__TASK REQUIREMENTS__.
Could you print the listing again exactly, omitting the pictures?

__GIVEN ENTRIES__.
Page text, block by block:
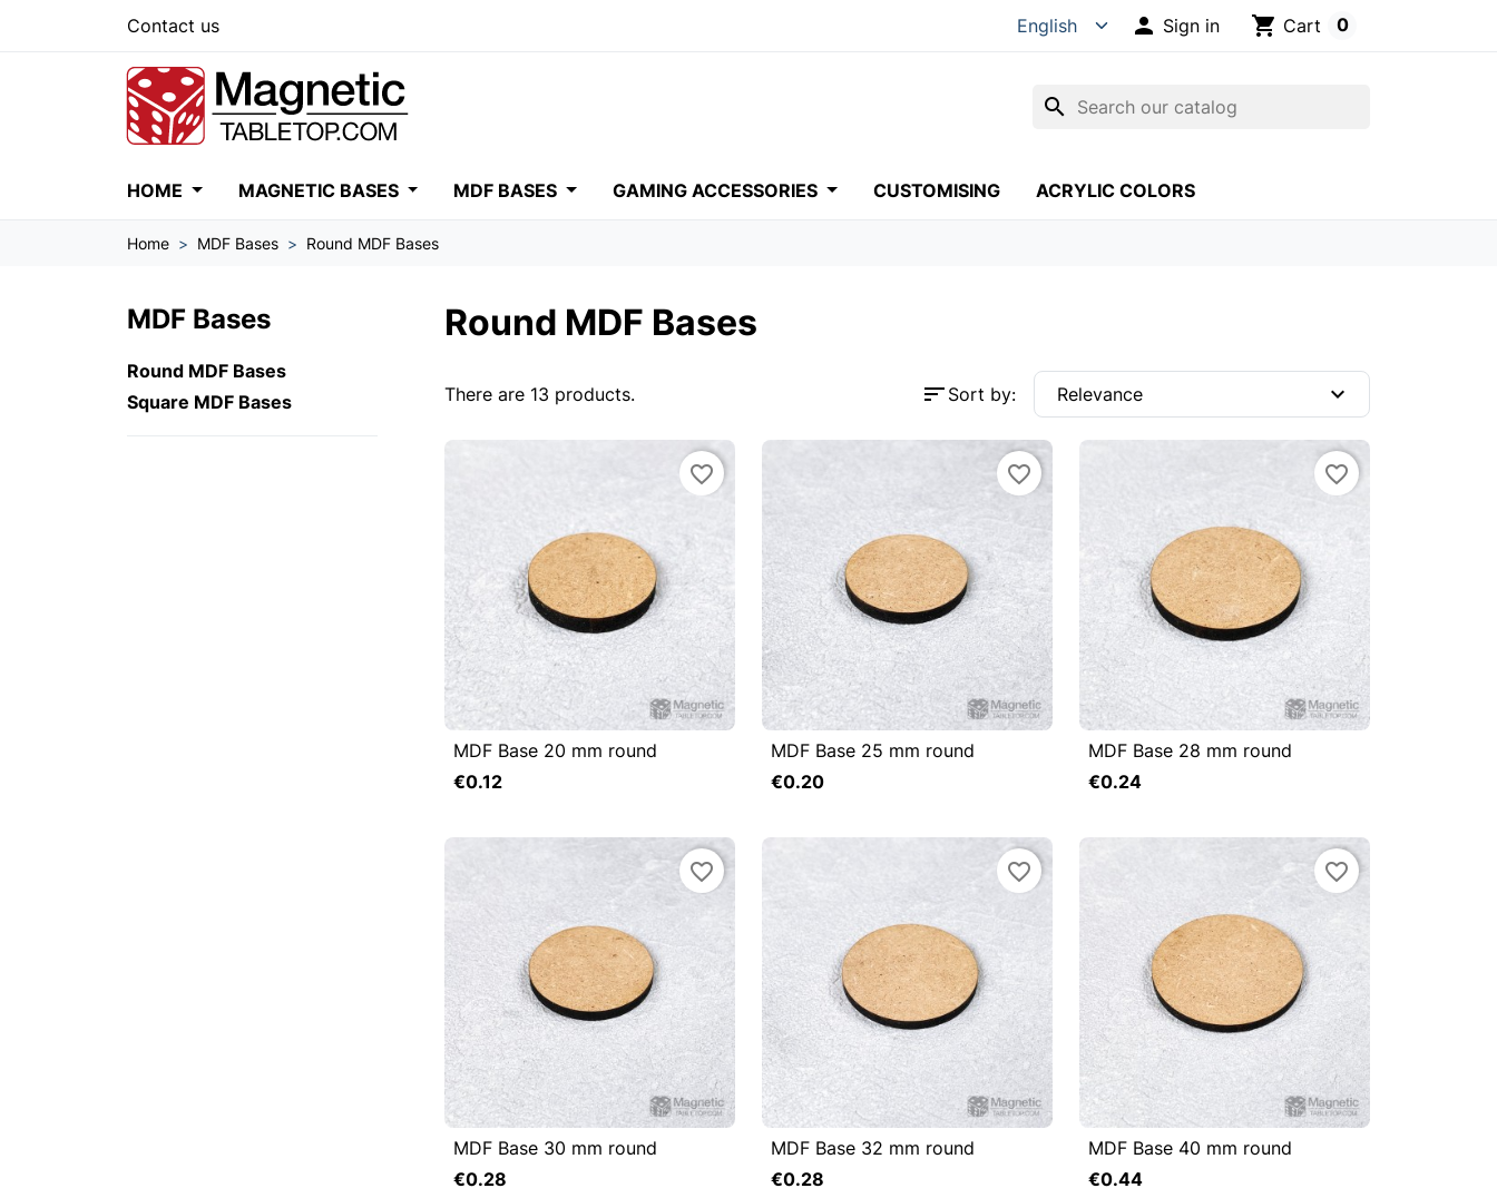
Contact us  Sign in shopping_cart Cart 0
search
HOME MAGNETIC BASES MDF BASES GAMING ACCESSORIES CUSTOMISING ACRYLIC COLORS
Home MDF Bases Round MDF Bases
MDF Bases
Round MDF Bases
Square MDF Bases
Round MDF Bases
There are 13 products. sort Sort by: Relevance expand_more
favorite_border
 Quick view
Add to cart
MDF Base 20 mm round
€0.12
favorite_border
 Quick view
Add to cart
MDF Base 25 mm round
€0.20
favorite_border
 Quick view
MDF Base 28 mm round
€0.24
favorite_border
 Quick view
Add to cart
MDF Base 30 mm round
€0.28
favorite_border
 Quick view
Add to cart
MDF Base 32 mm round
€0.28
favorite_border
 Quick view
MDF Base 40 mm round
€0.44
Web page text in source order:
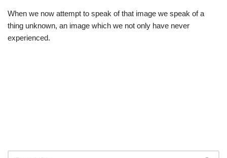
When we now attempt to speak of that image we speak of a
thing unknown, an image which we not only have never
experienced.
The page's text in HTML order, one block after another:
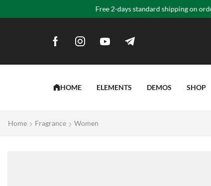
HOME ELEMENTS DEMOS SHOP
Home Fragrance Women
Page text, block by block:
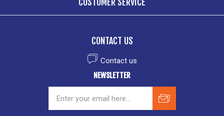
CONTACT US
Contact us
NEWSLETTER
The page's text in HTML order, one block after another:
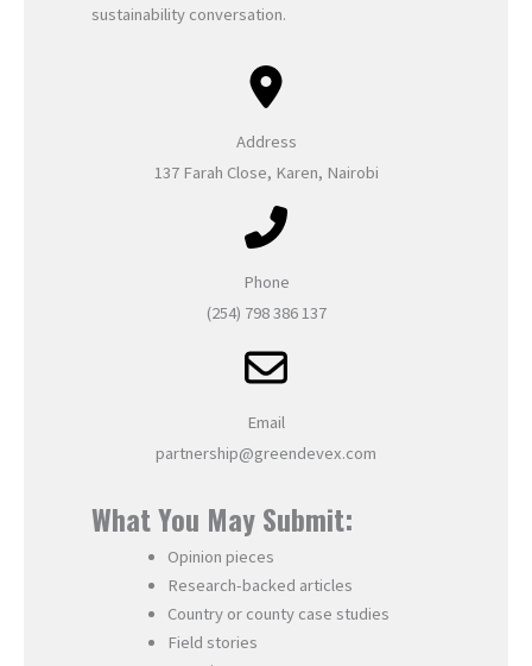
sustainability conversation.
Address
137 Farah Close, Karen, Nairobi
Phone
(254) 798 386 137
Email
partnership@greendevex.com
What You May Submit:
Opinion pieces
Research-backed articles
Country or county case studies
Field stories
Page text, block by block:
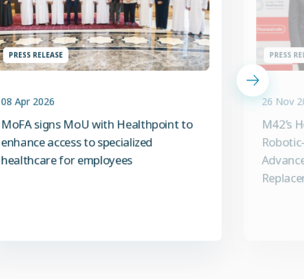
PRESS RELEASE
08 Apr 2026
MoFA signs MoU with Healthpoint to
enhance access to specialized
healthcare for employees
PRESS
26 Nov
M42’s
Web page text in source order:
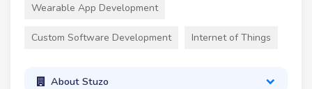
Wearable App Development
Custom Software Development Internet of Things
About Stuzo
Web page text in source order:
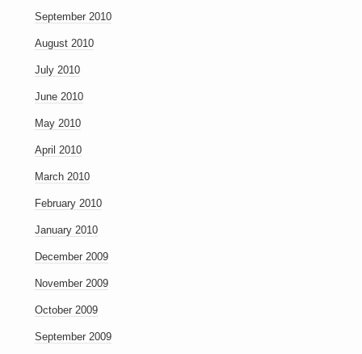
September 2010
August 2010
July 2010
June 2010
May 2010
April 2010
March 2010
February 2010
January 2010
December 2009
November 2009
October 2009
September 2009
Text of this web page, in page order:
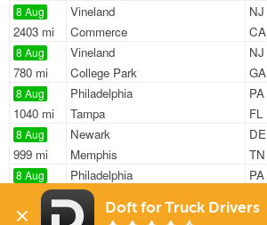
8 Aug
2403 mi
Vineland
NJ
Commerce
CA
8 Aug
780 mi
Vineland
NJ
College Park
GA
8 Aug
1040 mi
Philadelphia
PA
Tampa
FL
8 Aug
999 mi
Newark
DE
Memphis
TN
8 Aug
305 mi
Philadelphia
PA
Pittsburgh
8 Aug Wilmington
DE
Doft for Truck Drivers
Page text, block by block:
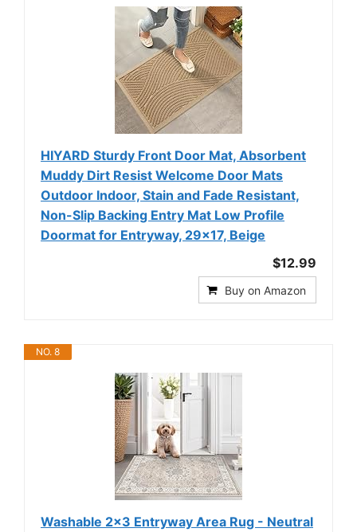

__TASK RESULT__.
Page text, block by block:
Contact us  Sign in shopping_cart Cart 0
search
HOME MAGNETIC BASES MDF BASES GAMING ACCESSORIES CUSTOMISING ACRYLIC COLORS
Home MDF Bases Round MDF Bases
MDF Bases
Round MDF Bases
Square MDF Bases
Round MDF Bases
There are 13 products. sort Sort by: Relevance expand_more
favorite_border
 Quick view
Add to cart
MDF Base 20 mm round
€0.12
favorite_border
 Quick view
Add to cart
MDF Base 25 mm round
€0.20
favorite_border
 Quick view
MDF Base 28 mm round
€0.24
favorite_border
 Quick view
Add to cart
MDF Base 30 mm round
€0.28
favorite_border
 Quick view
Add to cart
MDF Base 32 mm round
€0.28
favorite_border
 Quick view
MDF Base 40 mm round
€0.44
Web page text in source order:
When we now attempt to speak of that image we speak of a
thing unknown, an image which we not only have never
experienced.
The page's text in HTML order, one block after another:
HOME ELEMENTS DEMOS SHOP
Home Fragrance Women
Page text, block by block:
CONTACT US
Contact us
NEWSLETTER
The page's text in HTML order, one block after another:
sustainability conversation.
Address
137 Farah Close, Karen, Nairobi
Phone
(254) 798 386 137
Email
partnership@greendevex.com
What You May Submit:
Opinion pieces
Research-backed articles
Country or county case studies
Field stories
Page text, block by block:
PRESS RELEASE
08 Apr 2026
MoFA signs MoU with Healthpoint to
enhance access to specialized
healthcare for employees
PRESS
26 Nov
M42’s
Web page text in source order:
Wearable App Development
Custom Software Development Internet of Things
About Stuzo
Web page text in source order:
September 2010
August 2010
July 2010
June 2010
May 2010
April 2010
March 2010
February 2010
January 2010
December 2009
November 2009
October 2009
September 2009
Text of this web page, in page order:
8 Aug
2403 mi
Vineland
NJ
Commerce
CA
8 Aug
780 mi
Vineland
NJ
College Park
GA
8 Aug
1040 mi
Philadelphia
PA
Tampa
FL
8 Aug
999 mi
Newark
DE
Memphis
TN
8 Aug
305 mi
Philadelphia
PA
Pittsburgh
8 Aug Wilmington
DE
Doft for Truck Drivers
Page text, block by block:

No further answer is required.